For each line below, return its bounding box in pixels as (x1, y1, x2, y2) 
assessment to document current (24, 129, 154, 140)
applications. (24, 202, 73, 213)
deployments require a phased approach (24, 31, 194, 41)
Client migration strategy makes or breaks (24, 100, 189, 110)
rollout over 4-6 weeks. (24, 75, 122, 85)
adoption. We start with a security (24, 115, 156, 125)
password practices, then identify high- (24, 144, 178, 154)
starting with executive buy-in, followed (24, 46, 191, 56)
---
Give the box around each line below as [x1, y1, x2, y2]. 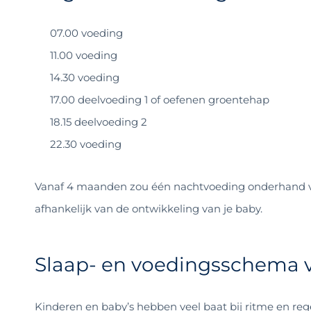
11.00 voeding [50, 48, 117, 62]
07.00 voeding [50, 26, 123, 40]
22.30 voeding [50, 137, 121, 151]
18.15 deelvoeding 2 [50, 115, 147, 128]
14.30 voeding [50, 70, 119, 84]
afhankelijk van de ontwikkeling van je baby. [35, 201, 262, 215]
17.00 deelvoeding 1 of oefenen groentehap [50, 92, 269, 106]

DIRECTIONS FOR THIS TASK → Tally the lines in the listing that hold "deelvoeding" and report the number alone.

SOLUTION FOR THIS EXERCISE → 2